Whiteley had driven the “Shattered Glass” Camaro to the No. 2 spot in qualifying, behind only Bob McCosh (5.52 to 5.53), and had strapped a huge holeshot on returning veteran Mark Billington in the first round, .014 to .102, for a lopsided 5.55/264 win. He lost traction immediately and coasted through the traps with an E.T. and speed both in the 20s.

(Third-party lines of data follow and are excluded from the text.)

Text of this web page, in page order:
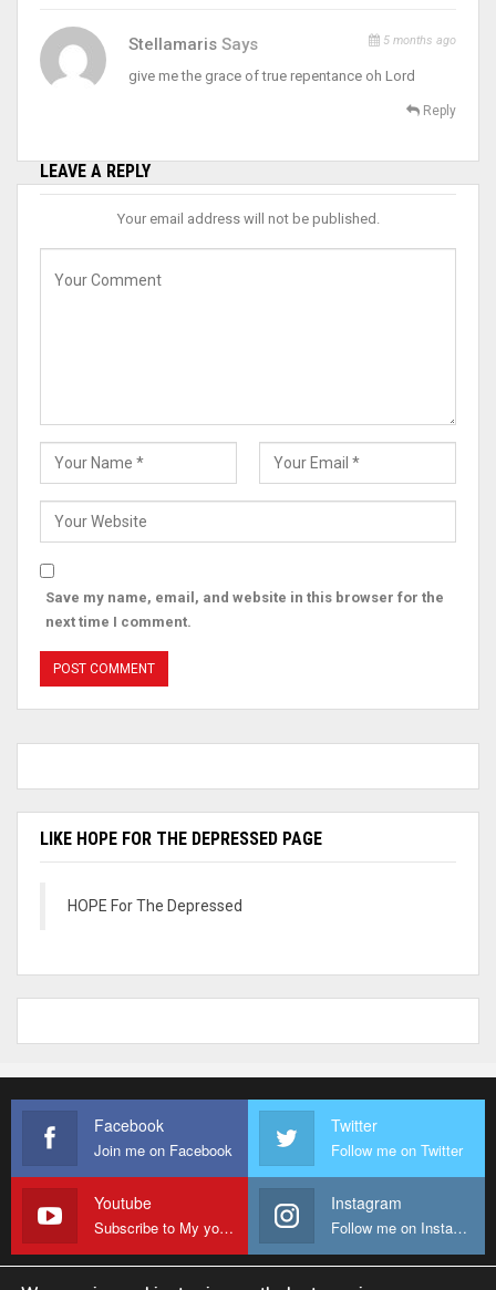
Stellamaris Says 5 months ago
give me the grace of true repentance oh Lord
Reply
LEAVE A REPLY
Your email address will not be published.
Save my name, email, and website in this browser for the
next time I comment.
LIKE HOPE FOR THE DEPRESSED PAGE
HOPE For The Depressed
Facebook
Join me on Facebook
Twitter
Follow me on Twitter
Youtube
Subscribe to My youtube Channel
Instagram
Follow me on Instagram
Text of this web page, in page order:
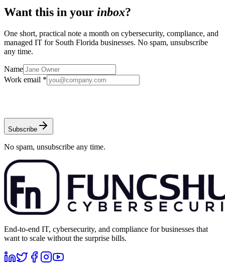
Want this in your inbox?
One short, practical note a month on cybersecurity, compliance, and
managed IT for South Florida businesses. No spam, unsubscribe
any time.
Name
Work email *
Subscribe
No spam, unsubscribe any time.
End-to-end IT, cybersecurity, and compliance for businesses that
want to scale without the surprise bills.
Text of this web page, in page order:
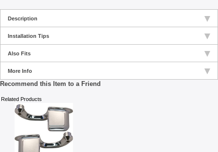
Description
Installation Tips
Also Fits
More Info
Recommend this Item to a Friend
Related Products
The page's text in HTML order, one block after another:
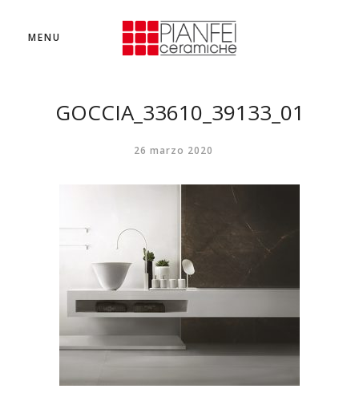
MENU
GOCCIA_33610_39133_01
26 marzo 2020
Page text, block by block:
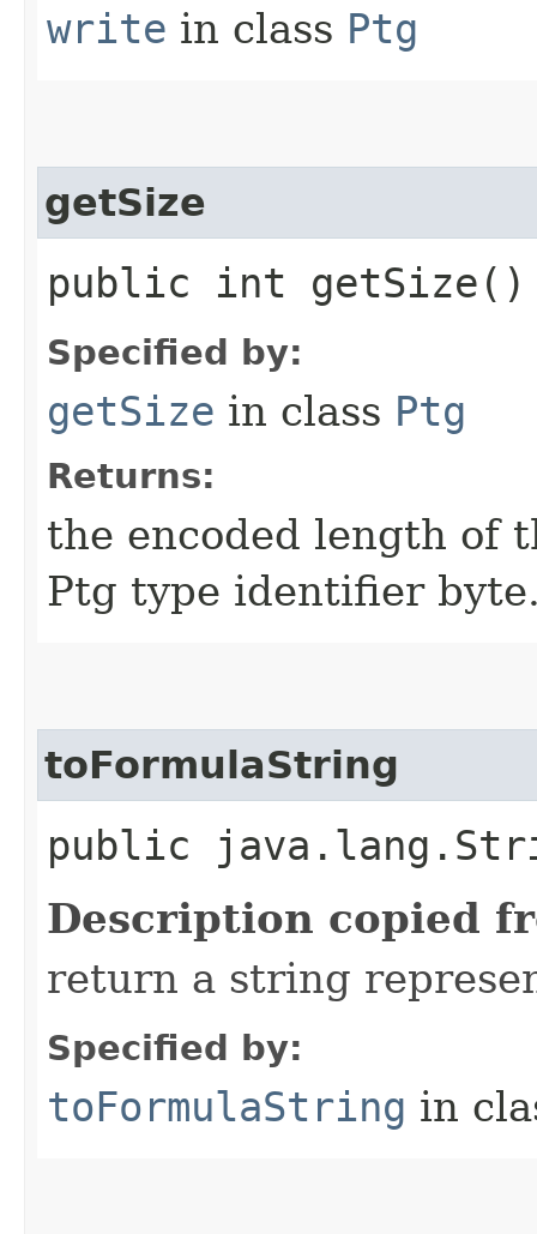
write in class Ptg
getSize
public int getSize()
Specified by:
getSize in class Ptg
Returns:
the encoded length of
Ptg type identifier
toFormulaString
public
Description copied
return a string
Specified by:
toFormulaString in
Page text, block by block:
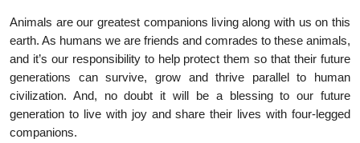
Animals are our greatest companions living along with us on this
earth. As humans we are friends and comrades to these animals,
and it’s our responsibility to help protect them so that their future
generations can survive, grow and thrive parallel to human
civilization. And, no doubt it will be a blessing to our future
generation to live with joy and share their lives with four-legged
companions.
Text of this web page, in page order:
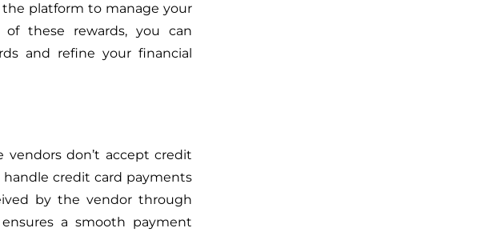
platform to manage your
of these rewards, you can
and refine your financial
vendorsdon’t accept credit
credit card payments
by the vendorthrough
a smooth payment
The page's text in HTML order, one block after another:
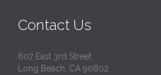
Contact Us
607 East 3rd Street
Long Beach, CA 90802
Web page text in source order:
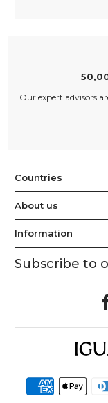
Our expert advisors
Countries
About us
Information
Subscribe to
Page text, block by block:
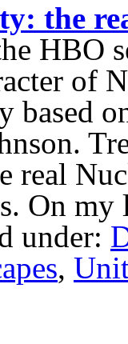
the
HBO
of
based
real
On
under:
,
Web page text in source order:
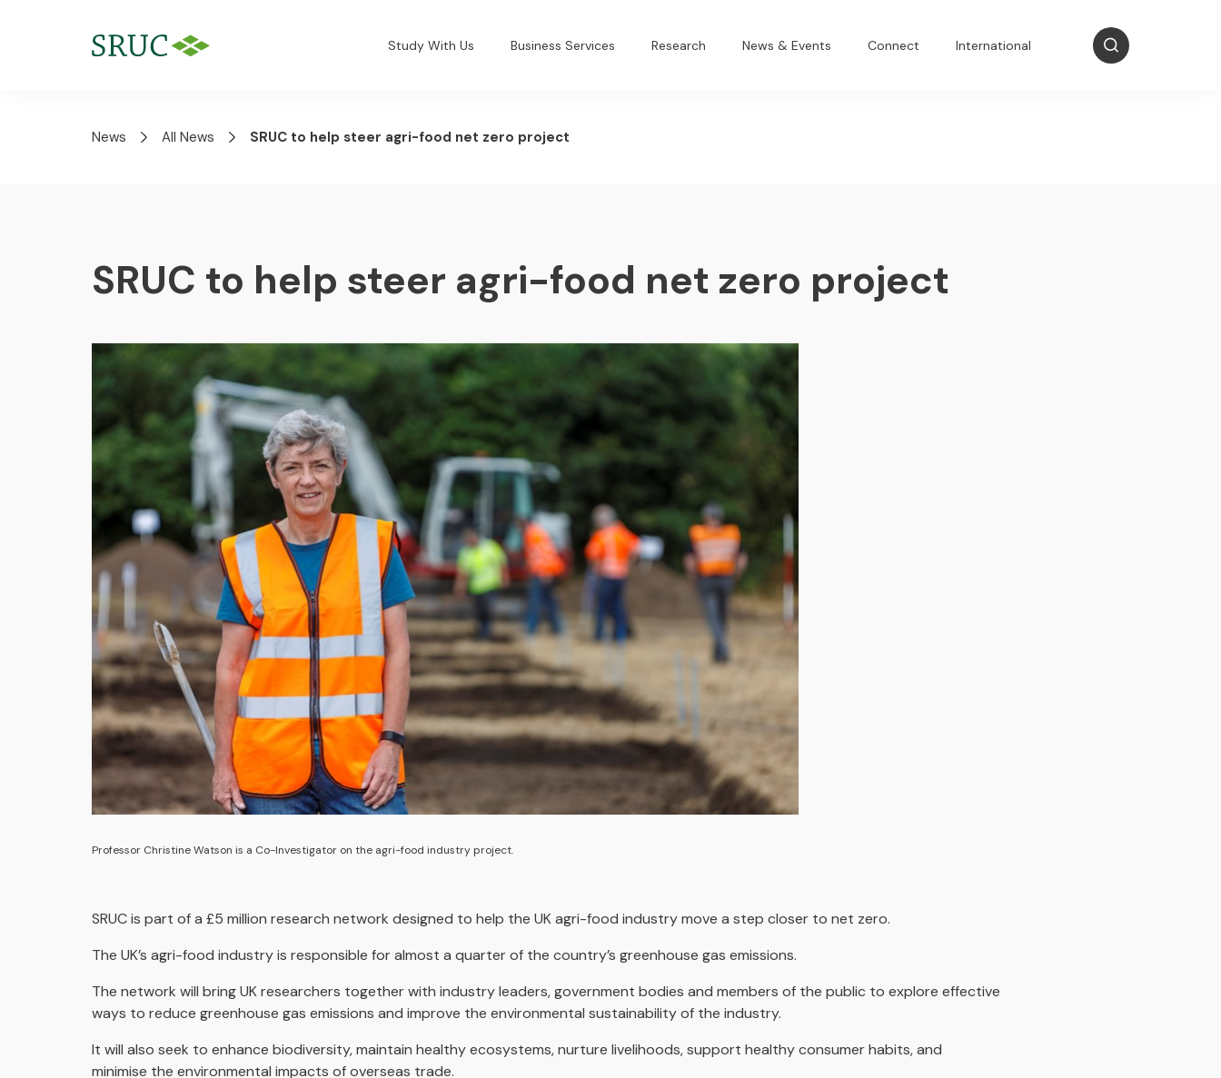
Study With Us Business Services Research News & Events Connect International
News All News SRUC to help steer agri-food net zero project
SRUC to help steer agri-food net zero project
Professor Christine Watson is a Co-Investigator on the agri-food industry project.
SRUC is part of a £5 million research network designed to help the UK agri-food industry move a step closer to net zero.
The UK’s agri-food industry is responsible for almost a quarter of the country’s greenhouse gas emissions.
The network will bring UK researchers together with industry leaders, government bodies and members of the public to explore effective
ways to reduce greenhouse gas emissions and improve the environmental sustainability of the industry.
It will also seek to enhance biodiversity, maintain healthy ecosystems, nurture livelihoods, support healthy consumer habits, and
minimise the environmental impacts of overseas trade.

In the semifinal/final, Whiteley was right on time with a solid .064 light, but reaction times proved immaterial when she went up in smoke at the hit. “It spun the tires instantly [60-foot time: 1.16], which probably hurt my reaction time too, and when it blows the tires off that early, there’s nothing you can do. The car kicked sideways a little, and I saw Smith out the window and thought, ‘Damn, he’s really hauling ass, isn’t he?’ “

TAFC – TULSA

Annie Whiteley’s first victory of 2024 was just her latest triumph at Tulsa Raceway Park, where she’s been winning since she started racing Funny Cars back in 2012. Her final-round victim this time: husband Jim Whiteley, who just missed a perfect light with a -.002 foul that handed the Mid-West Drag Racing Series’ Throwdown in T-Town title to his all-time favorite opponent.

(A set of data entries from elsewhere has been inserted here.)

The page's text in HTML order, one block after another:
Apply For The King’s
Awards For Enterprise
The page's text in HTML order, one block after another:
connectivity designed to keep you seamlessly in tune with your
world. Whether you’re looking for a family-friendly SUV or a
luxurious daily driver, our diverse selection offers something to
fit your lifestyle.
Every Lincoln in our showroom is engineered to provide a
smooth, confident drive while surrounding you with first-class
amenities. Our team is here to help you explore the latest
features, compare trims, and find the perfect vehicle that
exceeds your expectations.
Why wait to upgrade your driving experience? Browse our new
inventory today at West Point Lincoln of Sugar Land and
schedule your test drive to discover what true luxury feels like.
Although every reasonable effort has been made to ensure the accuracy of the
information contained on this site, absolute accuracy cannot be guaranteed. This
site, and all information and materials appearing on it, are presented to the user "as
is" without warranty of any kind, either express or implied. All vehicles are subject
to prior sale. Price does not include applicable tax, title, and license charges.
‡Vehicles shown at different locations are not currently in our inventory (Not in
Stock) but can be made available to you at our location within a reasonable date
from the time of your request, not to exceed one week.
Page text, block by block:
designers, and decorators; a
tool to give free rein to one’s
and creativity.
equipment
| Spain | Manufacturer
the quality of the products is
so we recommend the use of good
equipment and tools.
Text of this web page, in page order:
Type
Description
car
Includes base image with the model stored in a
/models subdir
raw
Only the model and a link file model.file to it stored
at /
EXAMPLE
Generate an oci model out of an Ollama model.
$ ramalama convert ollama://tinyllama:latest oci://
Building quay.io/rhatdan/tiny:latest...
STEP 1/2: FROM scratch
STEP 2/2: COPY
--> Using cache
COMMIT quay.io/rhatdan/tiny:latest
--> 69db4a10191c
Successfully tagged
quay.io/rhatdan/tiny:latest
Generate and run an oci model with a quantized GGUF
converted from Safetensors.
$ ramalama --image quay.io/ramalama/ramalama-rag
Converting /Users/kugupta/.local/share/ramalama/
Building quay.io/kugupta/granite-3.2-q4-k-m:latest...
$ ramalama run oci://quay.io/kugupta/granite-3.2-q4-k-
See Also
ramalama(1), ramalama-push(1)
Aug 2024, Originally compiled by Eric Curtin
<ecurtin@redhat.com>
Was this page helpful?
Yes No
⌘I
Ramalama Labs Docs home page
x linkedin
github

“I was late going down on the pedal, which usually means I’m going to be late, and I had my worst light all weekend,” Annie said. It was, but even it was pretty good, a .060. “I was excited to win, but it sucked because I don’t like to see Jim lose – especially like that.”

Annie, who’d qualified second, fourth, and third in her previous 2024 starts – all on the quarter-mile in NHRA competition – reigned supreme at Tulsa, where she locked down her first No. 1 of the season with an outstanding 3.62 at nearly 212 mph, top speed by more than three and a half miles per hour. Driving a matching J&A Service/YNot Racing Camaro dressed in white, Jim tied friend Steve Macklyn right down to the thousandth of a second for No. 2 spot with an identical 3.632 E.T. but qualified higher on the basis of his faster speed, 208.30 mph to Macklyn’s 207.59.

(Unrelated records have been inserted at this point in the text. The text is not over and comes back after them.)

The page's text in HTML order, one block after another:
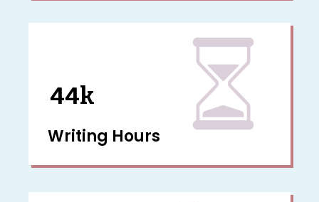
44k
Writing Hours
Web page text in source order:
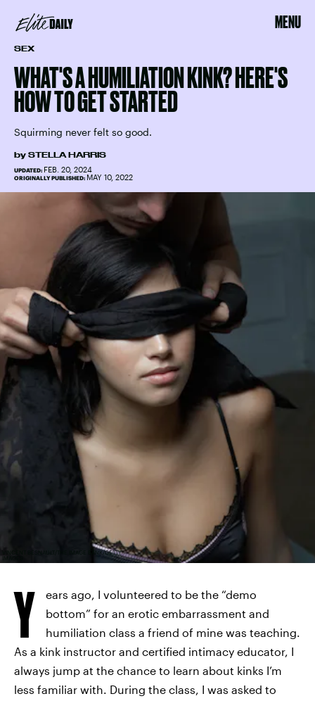
MENU
SEX
WHAT'S A HUMILIATION KINK? HERE'S
HOW TO GET STARTED
Squirming never felt so good.
by STELLA HARRIS
UPDATED: FEB. 20, 2024
ORIGINALLY PUBLISHED: MAY 10, 2022
VINCENT BESNAULT/THE IMAGE BANK/GETTY
Y
ears ago, I volunteered to be the “demo
bottom” for an erotic embarrassment and
humiliation class a friend of mine was teaching.
As a kink instructor and certified intimacy educator, I
always jump at the chance to learn about kinks I’m
less familiar with. During the class, I was asked to
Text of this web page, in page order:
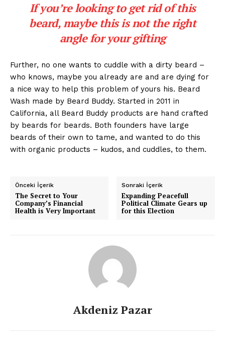
News Week
If you’re looking to get rid of this
beard, maybe this is not the right
angle for your gifting
Further, no one wants to cuddle with a dirty beard –
who knows, maybe you already are and are dying for
a nice way to help this problem of yours his. Beard
Wash made by Beard Buddy. Started in 2011 in
California, all Beard Buddy products are hand crafted
by beards for beards. Both founders have large
beards of their own to tame, and wanted to do this
with organic products – kudos, and cuddles, to them.
Önceki İçerik
The Secret to Your
Company’s Financial
Health is Very Important
Sonraki İçerik
Expanding Peacefull
Political Climate Gears up
for this Election
Akdeniz Pazar
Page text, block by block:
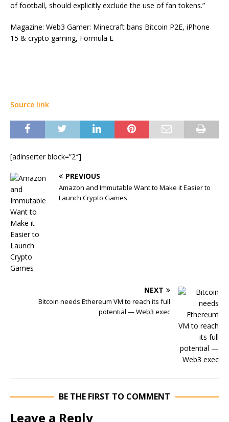
of football, should explicitly exclude the use of fan tokens.”
Magazine: Web3 Gamer: Minecraft bans Bitcoin P2E, iPhone
15 & crypto gaming, Formula E
Source link
[adinserter block=”2″]
PREVIOUS
Amazon and Immutable Want to Make it Easier to
Launch Crypto Games
NEXT
Bitcoin needs Ethereum VM to reach its full
potential — Web3 exec
BE THE FIRST TO COMMENT
Leave a Reply
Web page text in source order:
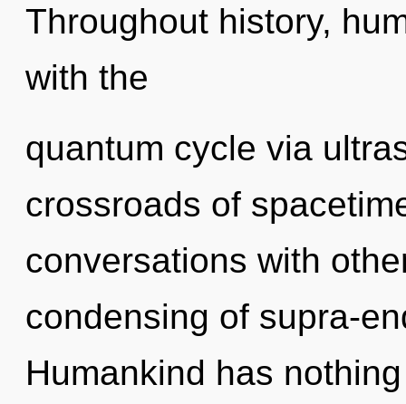
Throughout history,
with the
quantum cycle via
crossroads of
conversations with
condensing of supra-
Humankind has
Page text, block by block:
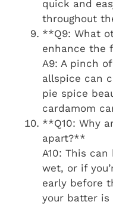
quick and
throughout
**Q9: What
enhance the
A9: A pinch
allspice can
pie spice
cardamom
**Q10: Why
apart?**
A10: This
wet, or if
early before
your batter

In the first round, Annie ripped off a 3.63/211, nearly matching her Low E.T./top speed marks from qualifying, to erase veteran Lance Van Hauen, then breezed through the semifinals to meet Jim in the final. He had a much tougher road, topping Bryan Brown in the opening round, 3.64/206 to 3.87/200, and surviving a memorable matchup with Macklyn in the semifinals. Both cut near-perfect .00 lights and both ran 3.66s, but Jim was a tick better on both ends of the track – .003 to .006 and 3.664 to 3.669.

“You get down to the final at these Mid-West races and you’d better bring everything you have,” Annie said. “The track can be kind of iffy for testing on Thursday, then gets pretty good on Friday, and by Saturday it’s a lot better. I don’t know what they do or how they do it, but they just keep working on it all weekend and by the finals, the track is perfect.”

Annie ran a 3.63 and Jim a 3.65, but their E.T.s meant nothing when he went red by 1/500th of a second. “I don’t know why, but I always seem to do my best against him,” said Annie, who’d had a perfect .000 light in qualifying. To cap an already memorable weekend, grandson Breccan won the Jr. Dragster title and shared a toast with dad Steven – a Dr. Pepper for him and a beer for Dad.